== Dataset records ==

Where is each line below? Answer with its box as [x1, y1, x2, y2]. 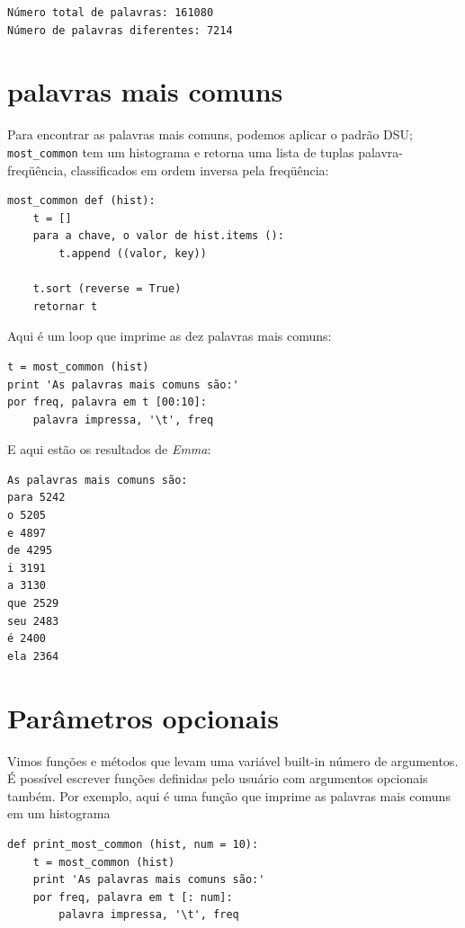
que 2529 [7, 597, 59, 611]
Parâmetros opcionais [7, 699, 280, 736]
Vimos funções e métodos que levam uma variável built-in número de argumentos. [7, 751, 459, 770]
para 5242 [7, 491, 66, 504]
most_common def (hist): [7, 194, 156, 208]
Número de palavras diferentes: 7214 [7, 23, 233, 37]
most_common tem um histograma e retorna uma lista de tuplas [7, 142, 354, 161]
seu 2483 [7, 614, 59, 628]
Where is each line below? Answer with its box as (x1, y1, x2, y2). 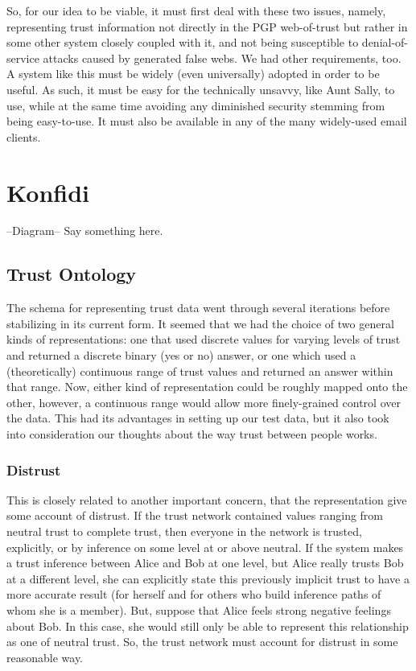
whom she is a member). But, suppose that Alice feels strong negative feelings (6, 601, 391, 618)
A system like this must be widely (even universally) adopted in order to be (6, 65, 380, 82)
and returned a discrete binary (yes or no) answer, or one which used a (6, 347, 356, 364)
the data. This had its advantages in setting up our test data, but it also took (6, 410, 389, 426)
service (6, 49, 39, 66)
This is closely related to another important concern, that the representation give (6, 491, 407, 508)
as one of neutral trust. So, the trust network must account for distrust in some (6, 633, 398, 650)
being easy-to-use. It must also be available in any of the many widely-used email (6, 113, 407, 130)
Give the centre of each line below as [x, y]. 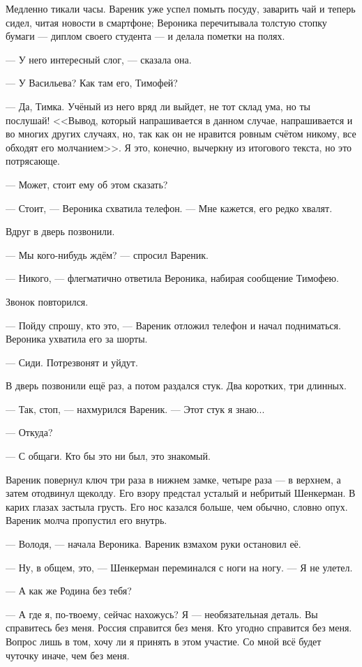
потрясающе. [33, 161]
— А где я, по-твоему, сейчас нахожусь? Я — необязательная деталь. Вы [162, 614]
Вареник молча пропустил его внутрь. [86, 520]
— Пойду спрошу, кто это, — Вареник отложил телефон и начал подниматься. [173, 325]
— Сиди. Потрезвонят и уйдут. [72, 362]
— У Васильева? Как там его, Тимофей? [92, 83]
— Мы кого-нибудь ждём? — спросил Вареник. [107, 254]
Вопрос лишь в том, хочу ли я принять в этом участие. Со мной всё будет [164, 641]
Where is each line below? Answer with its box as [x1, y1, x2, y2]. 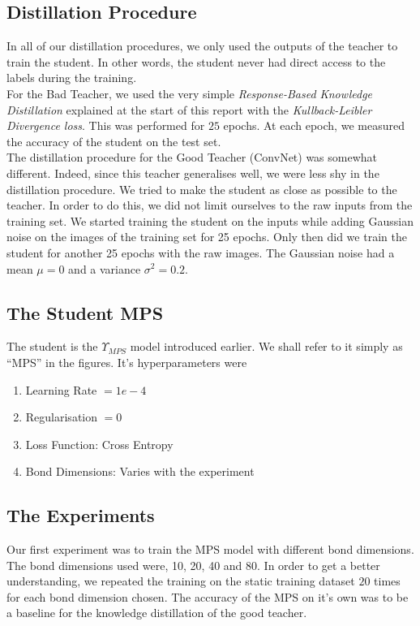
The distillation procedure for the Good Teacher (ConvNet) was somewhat [6, 149, 378, 166]
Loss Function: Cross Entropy [25, 435, 174, 452]
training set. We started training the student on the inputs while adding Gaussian [6, 212, 414, 229]
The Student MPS [6, 300, 164, 325]
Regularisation [25, 408, 98, 425]
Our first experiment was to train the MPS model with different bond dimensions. [6, 541, 414, 558]
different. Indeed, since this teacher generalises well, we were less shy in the [6, 164, 379, 181]
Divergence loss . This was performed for [6, 117, 205, 134]
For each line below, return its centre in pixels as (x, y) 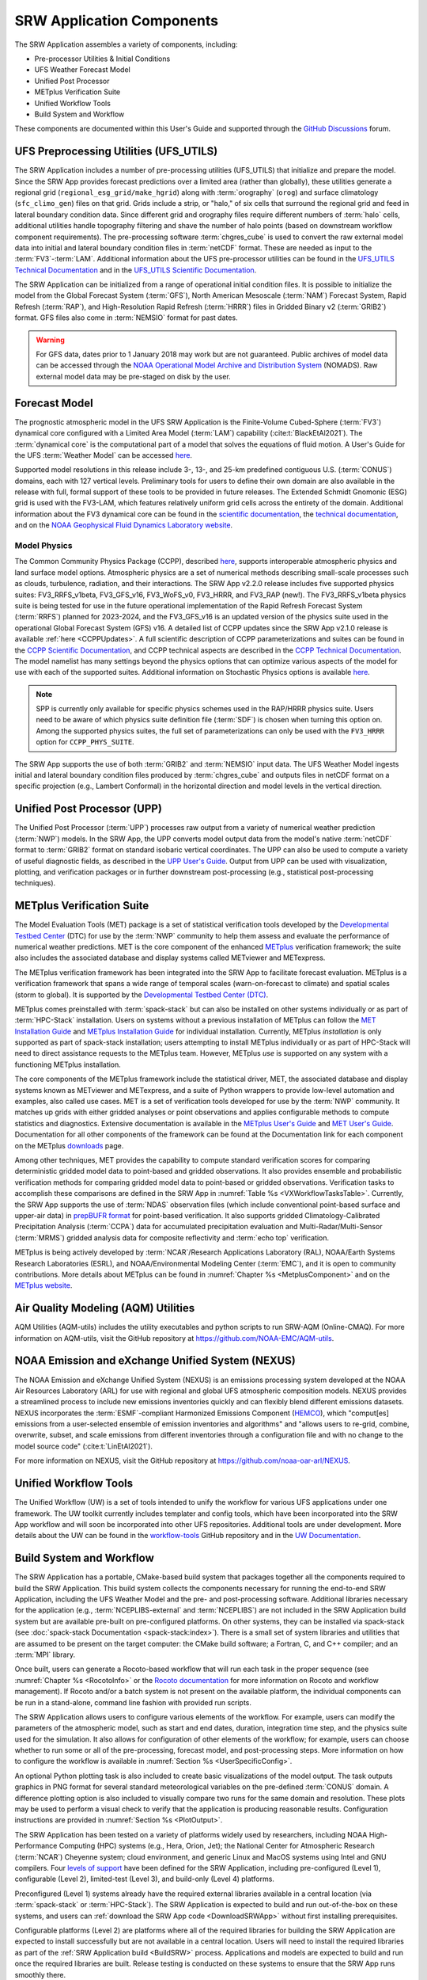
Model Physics (43, 546)
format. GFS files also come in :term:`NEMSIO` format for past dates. (126, 318)
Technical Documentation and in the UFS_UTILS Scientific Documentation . (136, 270)
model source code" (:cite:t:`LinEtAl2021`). (84, 1446)
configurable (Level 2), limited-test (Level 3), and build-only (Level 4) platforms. (144, 1879)
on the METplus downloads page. (69, 1145)
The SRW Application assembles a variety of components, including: (126, 44)
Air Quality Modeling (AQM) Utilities (105, 1308)
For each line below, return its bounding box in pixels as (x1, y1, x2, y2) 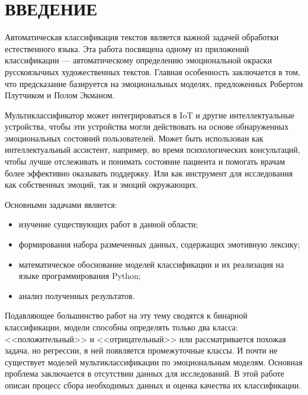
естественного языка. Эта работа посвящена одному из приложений (5, 42, 249, 54)
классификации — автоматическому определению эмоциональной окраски (5, 54, 272, 66)
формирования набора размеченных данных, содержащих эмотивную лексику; (18, 238, 300, 251)
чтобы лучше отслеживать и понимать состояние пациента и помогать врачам (5, 155, 285, 168)
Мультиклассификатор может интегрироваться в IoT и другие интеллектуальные (5, 108, 295, 121)
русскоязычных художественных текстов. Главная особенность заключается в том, (5, 65, 300, 78)
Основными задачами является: (5, 198, 117, 210)
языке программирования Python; (18, 269, 141, 282)
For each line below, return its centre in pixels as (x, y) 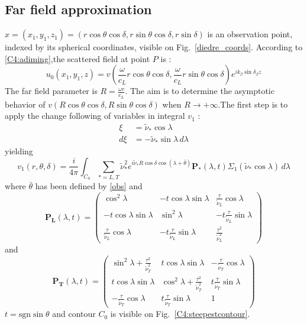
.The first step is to (253, 104)
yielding (19, 151)
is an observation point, (250, 34)
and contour (74, 314)
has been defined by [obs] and (89, 186)
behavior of (25, 104)
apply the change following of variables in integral (95, 116)
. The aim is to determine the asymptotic (200, 91)
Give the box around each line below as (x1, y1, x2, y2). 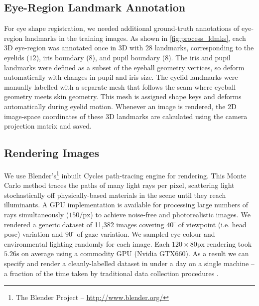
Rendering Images (4, 145, 99, 160)
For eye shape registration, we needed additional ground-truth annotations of (4, 23, 240, 33)
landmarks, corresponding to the (154, 42, 254, 53)
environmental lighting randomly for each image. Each (4, 238, 170, 249)
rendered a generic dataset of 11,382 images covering (4, 219, 164, 229)
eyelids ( (4, 52, 29, 62)
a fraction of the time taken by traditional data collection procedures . (4, 268, 219, 278)
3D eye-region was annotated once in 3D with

===

◆ Aim of the task: All of the records above are to be copied exactly, minus the pictures.

◆ Result for this exercise:
Where is each line below? Answer with its box as [x1, y1, x2, y2]. 
que 2529 [7, 597, 59, 611]
Parâmetros opcionais [7, 699, 280, 736]
Vimos funções e métodos que levam uma variável built-in número de argumentos. [7, 751, 459, 770]
para 5242 [7, 491, 66, 504]
most_common def (hist): [7, 194, 156, 208]
Número de palavras diferentes: 7214 [7, 23, 233, 37]
most_common tem um histograma e retorna uma lista de tuplas [7, 142, 354, 161]
seu 2483 [7, 614, 59, 628]
Where is each line below? Answer with its box as (x1, y1, x2, y2). 
whom she is a member). But, suppose that Alice feels strong negative feelings (6, 601, 391, 618)
A system like this must be widely (even universally) adopted in order to be (6, 65, 380, 82)
and returned a discrete binary (yes or no) answer, or one which used a (6, 347, 356, 364)
the data. This had its advantages in setting up our test data, but it also took (6, 410, 389, 426)
service (6, 49, 39, 66)
This is closely related to another important concern, that the representation give (6, 491, 407, 508)
as one of neutral trust. So, the trust network must account for distrust in some (6, 633, 398, 650)
being easy-to-use. It must also be available in any of the many widely-used email (6, 113, 407, 130)
Give the centre of each line below as [x, y]. 
потрясающе. [33, 161]
— А где я, по-твоему, сейчас нахожусь? Я — необязательная деталь. Вы [162, 614]
Вареник молча пропустил его внутрь. [86, 520]
— Пойду спрошу, кто это, — Вареник отложил телефон и начал подниматься. [173, 325]
— Сиди. Потрезвонят и уйдут. [72, 362]
— У Васильева? Как там его, Тимофей? [92, 83]
— Мы кого-нибудь ждём? — спросил Вареник. [107, 254]
Вопрос лишь в том, хочу ли я принять в этом участие. Со мной всё будет [164, 641]
Where is each line below? Answer with its box as [x1, y1, x2, y2]. 
The distillation procedure for the Good Teacher (ConvNet) was somewhat [6, 149, 378, 166]
Loss Function: Cross Entropy [25, 435, 174, 452]
training set. We started training the student on the inputs while adding Gaussian [6, 212, 414, 229]
The Student MPS [6, 300, 164, 325]
Regularisation [25, 408, 98, 425]
Our first experiment was to train the MPS model with different bond dimensions. [6, 541, 414, 558]
different. Indeed, since this teacher generalises well, we were less shy in the [6, 164, 379, 181]
Divergence loss . This was performed for [6, 117, 205, 134]
For each line below, return its centre in pixels as (x, y) 
Model Physics (43, 546)
format. GFS files also come in :term:`NEMSIO` format for past dates. (126, 318)
Technical Documentation and in the UFS_UTILS Scientific Documentation . (136, 270)
model source code" (:cite:t:`LinEtAl2021`). (84, 1446)
configurable (Level 2), limited-test (Level 3), and build-only (Level 4) platforms. (144, 1879)
on the METplus downloads page. (69, 1145)
The SRW Application assembles a variety of components, including: (126, 44)
Air Quality Modeling (AQM) Utilities (105, 1308)
For each line below, return its bounding box in pixels as (x1, y1, x2, y2) 
естественного языка. Эта работа посвящена одному из приложений (5, 42, 249, 54)
классификации — автоматическому определению эмоциональной окраски (5, 54, 272, 66)
формирования набора размеченных данных, содержащих эмотивную лексику; (18, 238, 300, 251)
чтобы лучше отслеживать и понимать состояние пациента и помогать врачам (5, 155, 285, 168)
Мультиклассификатор может интегрироваться в IoT и другие интеллектуальные (5, 108, 295, 121)
русскоязычных художественных текстов. Главная особенность заключается в том, (5, 65, 300, 78)
Основными задачами является: (5, 198, 117, 210)
языке программирования Python; (18, 269, 141, 282)
For each line below, return its centre in pixels as (x, y) 
.The first step is to (253, 104)
yielding (19, 151)
is an observation point, (250, 34)
and contour (74, 314)
has been defined by [obs] and (89, 186)
behavior of (25, 104)
apply the change following of variables in integral (95, 116)
. The aim is to determine the asymptotic (200, 91)
Give the box around each line below as (x1, y1, x2, y2). 
Rendering Images (4, 145, 99, 160)
For eye shape registration, we needed additional ground-truth annotations of (4, 23, 240, 33)
landmarks, corresponding to the (154, 42, 254, 53)
environmental lighting randomly for each image. Each (4, 238, 170, 249)
rendered a generic dataset of 11,382 images covering (4, 219, 164, 229)
eyelids ( (4, 52, 29, 62)
a fraction of the time taken by traditional data collection procedures . (4, 268, 219, 278)
3D eye-region was annotated once in 3D with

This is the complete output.